Features of the treatment of children of different ages

Pediatricians prescribe antibiotics, NSAIDs in the form of ready-made syrups or granules for the preparation of a suspension for patients under 8 years of age. Typically, a dosing device (cup, pipette) is attached to the package. The preferred dosage form for infants is candles.

Syrups and suspensions for babies up to 3 years old are diluted with a small volume of water before use. It is advisable to give the medicine with food to prevent a negative effect on the digestive tract.
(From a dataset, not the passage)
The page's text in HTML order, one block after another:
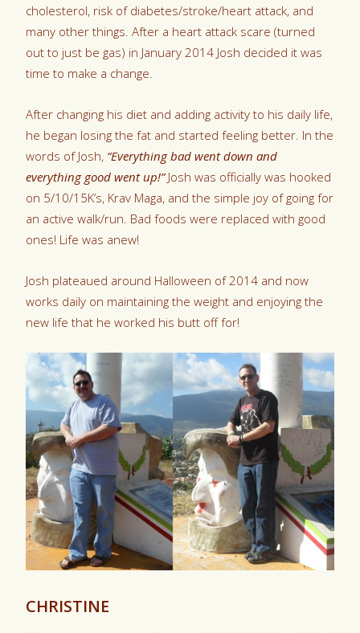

High dosage tablets and capsules are not prescribed for young children. It is difficult to correctly calculate the active substance and divide the tablet in accordance with the age and weight of the child. Capsules are not recommended to break - the shell is needed to protect the contents from destruction in the stomach.

An antipyretic, anti-inflammatory drug from the category of non-steroidal (NSAIDs) is given to a temperature-sensitive child at T ° C above 38.1. If earlier the baby had cramps, then the drugs of this group should be taken already at 37.5 ° C.

For sore throat in infants older than 3-6 months, you can use dental products (Kalgel, Kamistad Baby, Holisal). The analgesic effect is manifested a few minutes after treatment of the oral cavity.

Rules for taking antibiotics

According to the doctor of the Children's Hospital. Filatova N. Beloborodova (Moscow), an antibacterial agent is most effective at the onset of the disease. Therefore, pediatricians are most often prescribed an antibiotic after an initial examination of a child without data from a microbiological analysis. The "starting" drug may not affect the infection. Then the inflammatory process does not stop, but intensifies, complications develop, hospitalization is required.

Amoxicillin with clavulanic acid is taken 2 times a day. The duration of antibiotic therapy is 5-10 days, in severe cases - 2 weeks.

The antibiotic inhibits the growth of pathogenic microflora, so the child feels better after 2 days.

Suprax is given for at least 7 to 10 days. Multiplicity of admission - 1 or 2 times a day. “Sumamed” or “Hemomycin” is prescribed for infants. Apply 1 time per day for 3 days.

Preventive actions

  • During seasonal epidemics, it is not recommended to visit crowded places with a child where there is a chance of infection.
  • You should regularly clean the house, apartment, ventilate the premises in the absence of children.
  • The child's nutrition should be rational, and drinking should be plentiful, fortified.
  • Herbal teas with chamomile, sage, lemon, rosehip, honey, carrot juice, blackcurrant have a preventive and therapeutic effect on the mucous membrane of the throat, tonsils.
  • A child with a high temperature is shown bed rest. Compliance with this and other rules will help to avoid complications of tonsillitis.

After improvement, the patient can adhere to the usual daily routine with the exception of visits to child care facilities and outdoor games. If the body temperature returned to normal, swimming and walking in the fresh air are allowed.

Young children are more susceptible to infection of the ENT organs, more often receive antibiotics.

The immune system weakens, the risk of repeated infections increases. Antibacterial therapy in the first 5 years of life is dangerous for the development of allergic reactions, intestinal dysbiosis.

For the prevention of microbiome disorders, children of different ages are assigned probiotics from the following list: Acipol, Bactistatin, Bactisubtil, Bifidum-Multi, Bifiform Baby, Yogurt, Lactobacterin Linex, Maxilak Baby, Symbiolact. Thanks to the drugs of this group, the restoration of intestinal microflora after antibiotic therapy takes place within 4-6 weeks (instead of six months).

In addition, the normalization of the composition of the microbiome helps to strengthen immunity. The child is less likely to have ARVI, tonsillitis, and if infection cannot be avoided, then recovery comes faster.